Chandor was keen to avoid pastiche in his search for authenticity, aiming for the proper colour palette of the period (“browns and maroons” he says), while also getting other details right, such as bricked up windows. Sorry, what? we venture. Bricked up windows?

“Frankly in New York heating oil was expensive,” he notes, “which is why this guy is making money. People couldn’t afford big windows, so they had to brick up the windows.”

It looks a treat on Blu-ray as it did at cinemas. The release also gives a wider audience a chance to see the film. It arguably got lost in the awards season rush, with a notoriously packed schedule making it hard to make itself heard among other Oscar friendly films. That it was ignored by many awards ceremonies in terms of not just gongs but nominations must rankle.

But Chandor is nothing if not philosophical. After getting a nod for his debut, Margin Call, about stockbrokers and the financial crash (his dad was one), his sophomore film, All Is Lost, featuring a virtuoso performance from Robert Redford, was ignored after the star refused to do a performing monkey routine to get the nods. “He didn’t really want to go out and lobby for it, shaking hands,” explains Chandor. “I’d probably have loved him for it, would have made my life easier, but Robert Redford is the reason that movie works.

“The movie gets to live on whether it gets nominated or not. I look back at my favourite films, majority didn’t [win awards]. So while he feels sorry for Chastain and Isaac, both unfairly ignored he knows that, as he states, he worked with great actors who improved the film.

But, as our conversation draws to a close having run over its allotted time, it’s time to return to New York and 1981. The city is now a completely different place from 1981 (I went six years or so either side of 1981 and the difference from 1975 to 1987 was incredible, now it’s an entirely different proposition). Has it changed for better or worse?

“From a safety standpoint it has,” he notes. “It’s very easy to look back with rose-coloured glasses. My father came into New York every day, if we went to to visit him, it was in a very safe way. 

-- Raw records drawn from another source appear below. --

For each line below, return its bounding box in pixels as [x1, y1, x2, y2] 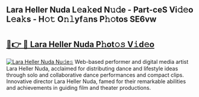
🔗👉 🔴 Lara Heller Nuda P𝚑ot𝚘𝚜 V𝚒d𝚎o [6, 39, 155, 49]
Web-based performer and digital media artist [74, 58, 189, 65]
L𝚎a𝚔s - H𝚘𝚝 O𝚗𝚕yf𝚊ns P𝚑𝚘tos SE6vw [6, 14, 157, 25]
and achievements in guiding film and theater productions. [6, 84, 151, 91]
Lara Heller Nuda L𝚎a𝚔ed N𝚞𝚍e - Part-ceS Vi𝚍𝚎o [6, 5, 194, 15]
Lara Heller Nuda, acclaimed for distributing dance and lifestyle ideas [6, 65, 178, 72]
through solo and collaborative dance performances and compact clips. [6, 72, 185, 78]
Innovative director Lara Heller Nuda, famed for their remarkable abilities [6, 78, 186, 85]
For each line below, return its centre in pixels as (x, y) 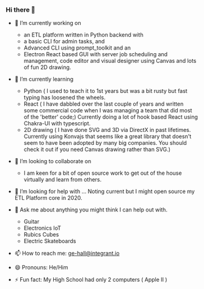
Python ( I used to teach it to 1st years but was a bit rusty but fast (105, 91)
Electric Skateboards (50, 241)
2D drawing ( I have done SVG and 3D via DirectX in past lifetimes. (107, 130)
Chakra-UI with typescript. (57, 123)
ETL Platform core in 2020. (48, 198)
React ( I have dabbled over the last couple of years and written (104, 104)
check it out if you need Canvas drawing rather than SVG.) (97, 150)
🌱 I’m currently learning (44, 79)
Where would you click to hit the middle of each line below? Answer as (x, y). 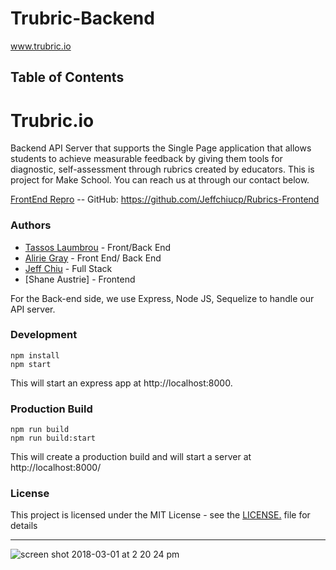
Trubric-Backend (82, 18)
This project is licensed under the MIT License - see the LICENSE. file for (160, 515)
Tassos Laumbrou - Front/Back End (98, 247)
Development (44, 335)
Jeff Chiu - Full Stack (68, 268)
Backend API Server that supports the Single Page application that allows (161, 148)
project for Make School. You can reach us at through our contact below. (160, 180)
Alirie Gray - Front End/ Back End (93, 258)
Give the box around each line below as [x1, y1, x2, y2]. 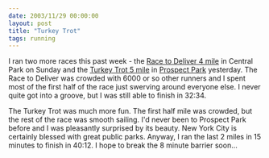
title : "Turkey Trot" [8, 27, 81, 35]
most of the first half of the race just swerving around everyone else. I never [8, 82, 261, 92]
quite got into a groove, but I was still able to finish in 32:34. [8, 90, 207, 101]
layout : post [8, 19, 52, 27]
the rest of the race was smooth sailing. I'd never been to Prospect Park [8, 114, 247, 125]
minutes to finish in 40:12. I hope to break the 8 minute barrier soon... [8, 140, 238, 150]
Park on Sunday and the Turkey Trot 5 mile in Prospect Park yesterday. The [8, 65, 258, 75]
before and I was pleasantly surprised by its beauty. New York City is [8, 123, 238, 133]
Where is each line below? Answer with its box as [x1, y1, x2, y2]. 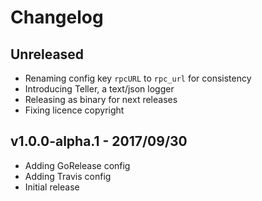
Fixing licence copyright [24, 104, 125, 116]
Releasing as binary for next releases [24, 94, 178, 105]
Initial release [24, 181, 80, 193]
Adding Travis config [24, 170, 112, 182]
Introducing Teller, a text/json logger [24, 83, 175, 95]
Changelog [10, 6, 104, 29]
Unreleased [10, 46, 85, 63]
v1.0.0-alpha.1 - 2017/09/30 [10, 133, 188, 150]
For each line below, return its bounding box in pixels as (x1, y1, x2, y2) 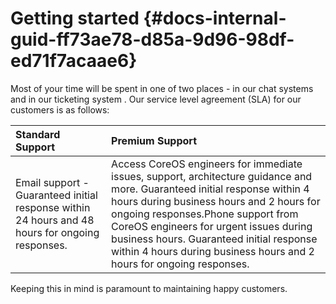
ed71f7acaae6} (10, 50, 138, 72)
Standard (15, 127, 61, 141)
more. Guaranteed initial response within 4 (111, 182, 310, 196)
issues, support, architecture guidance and (111, 169, 313, 183)
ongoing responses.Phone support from (111, 207, 299, 221)
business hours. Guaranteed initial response (111, 232, 318, 246)
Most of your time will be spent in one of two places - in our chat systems (10, 82, 314, 94)
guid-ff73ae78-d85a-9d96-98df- (10, 28, 295, 51)
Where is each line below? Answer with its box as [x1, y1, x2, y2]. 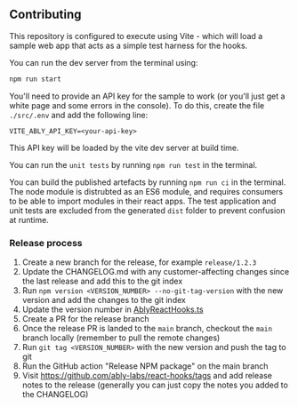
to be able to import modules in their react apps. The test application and [9, 196, 277, 206]
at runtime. [9, 214, 49, 225]
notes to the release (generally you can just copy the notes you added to [21, 379, 289, 390]
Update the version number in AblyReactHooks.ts [21, 304, 204, 315]
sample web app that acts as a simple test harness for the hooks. [9, 40, 248, 51]
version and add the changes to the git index [21, 294, 187, 305]
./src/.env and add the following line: [9, 109, 149, 120]
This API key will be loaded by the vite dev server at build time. [9, 142, 239, 153]
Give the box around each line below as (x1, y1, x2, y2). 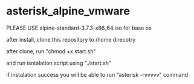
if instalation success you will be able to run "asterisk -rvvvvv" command (6, 71, 189, 78)
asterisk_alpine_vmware (6, 4, 131, 18)
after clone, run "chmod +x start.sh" (6, 47, 96, 55)
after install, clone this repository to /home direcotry (6, 36, 136, 43)
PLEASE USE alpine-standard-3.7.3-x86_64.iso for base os (6, 24, 152, 31)
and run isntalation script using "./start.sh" (6, 59, 112, 66)
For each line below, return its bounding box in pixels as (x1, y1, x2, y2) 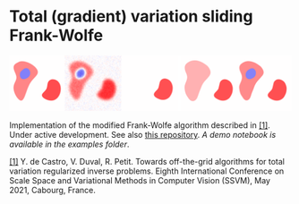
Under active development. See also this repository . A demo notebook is (9, 130, 277, 140)
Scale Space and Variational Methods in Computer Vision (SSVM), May (9, 175, 271, 186)
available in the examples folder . (9, 139, 130, 149)
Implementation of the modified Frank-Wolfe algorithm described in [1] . (9, 120, 270, 131)
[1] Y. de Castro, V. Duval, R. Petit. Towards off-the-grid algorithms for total (9, 157, 285, 167)
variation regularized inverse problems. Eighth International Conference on (9, 166, 285, 176)
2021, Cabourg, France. (9, 185, 96, 196)
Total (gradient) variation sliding (9, 6, 253, 27)
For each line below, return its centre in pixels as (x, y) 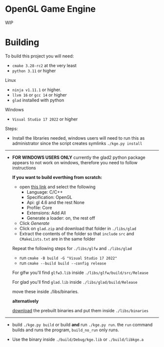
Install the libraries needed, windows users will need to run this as (78, 138)
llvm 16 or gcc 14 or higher (39, 95)
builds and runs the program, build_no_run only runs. (66, 330)
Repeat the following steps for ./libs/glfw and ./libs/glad (72, 248)
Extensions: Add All (46, 213)
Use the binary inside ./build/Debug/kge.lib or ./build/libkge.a (78, 339)
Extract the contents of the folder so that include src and (77, 233)
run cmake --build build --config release (63, 263)
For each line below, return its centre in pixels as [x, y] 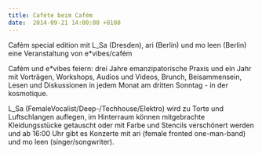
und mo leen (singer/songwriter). [62, 141]
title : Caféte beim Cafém [50, 15]
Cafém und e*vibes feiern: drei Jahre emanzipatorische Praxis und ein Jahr [130, 68]
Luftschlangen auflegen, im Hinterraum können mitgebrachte [107, 116]
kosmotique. [28, 93]
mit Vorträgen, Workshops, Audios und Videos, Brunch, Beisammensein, [125, 77]
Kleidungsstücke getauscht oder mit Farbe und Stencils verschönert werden [131, 125]
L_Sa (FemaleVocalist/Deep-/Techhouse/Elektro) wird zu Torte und [116, 108]
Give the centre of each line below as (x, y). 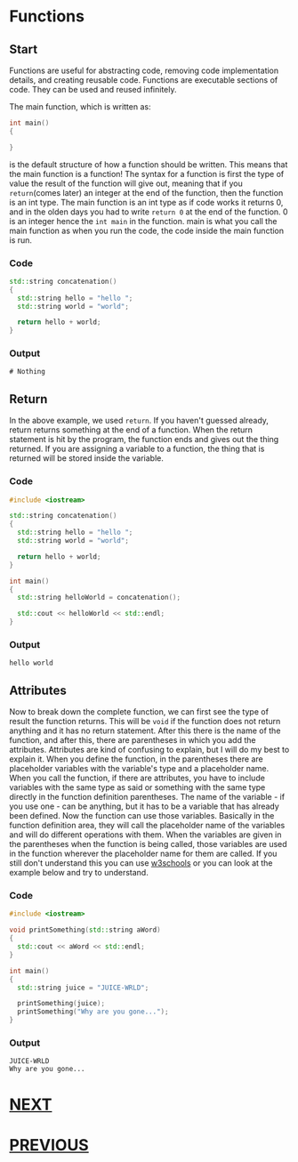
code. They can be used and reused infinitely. (93, 89)
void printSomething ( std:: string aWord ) (85, 930)
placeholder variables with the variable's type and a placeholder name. (139, 769)
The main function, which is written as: (80, 107)
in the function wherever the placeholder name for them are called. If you (143, 854)
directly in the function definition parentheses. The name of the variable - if (147, 797)
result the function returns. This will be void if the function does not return (145, 722)
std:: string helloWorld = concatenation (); (99, 598)
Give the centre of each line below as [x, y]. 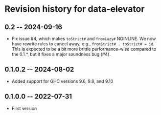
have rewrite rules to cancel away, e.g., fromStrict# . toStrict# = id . [83, 44]
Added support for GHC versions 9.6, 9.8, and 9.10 [62, 81]
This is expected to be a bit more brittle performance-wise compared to [84, 49]
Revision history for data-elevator [75, 9]
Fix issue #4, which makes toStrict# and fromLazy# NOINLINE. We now [84, 38]
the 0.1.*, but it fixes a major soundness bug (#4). [61, 54]
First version [24, 108]
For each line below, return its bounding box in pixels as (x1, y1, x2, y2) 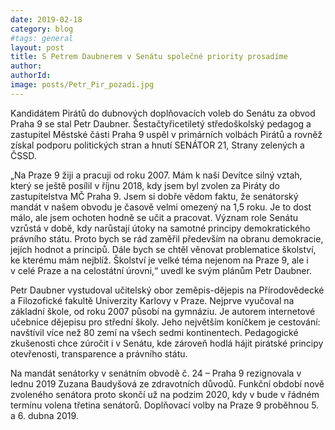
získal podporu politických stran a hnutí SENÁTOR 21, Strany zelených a (10, 139, 305, 151)
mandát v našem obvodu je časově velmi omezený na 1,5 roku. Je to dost (10, 201, 312, 213)
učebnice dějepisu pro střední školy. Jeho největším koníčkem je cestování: (10, 316, 321, 328)
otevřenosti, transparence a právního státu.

We’d go to to a very specific place because others weren’t safe.

“It’s certainly easy to gloss that over. But New York, and four or five other cities, have become global places for capital, with such a concentration of it. The city has a problem. The barrier for entry is too high. The city can’t just become this ghost city of apartments that no one lives in. It’s certainly challenged itself with that now. It should be a place of commerce and a place of ideas coming together. We need to try and make this place [happen],

Although, as he concludes, “New York is still fantastic.”


• A Most Violent Year is out now in the UK on DVD and the Blu-ray they have these days.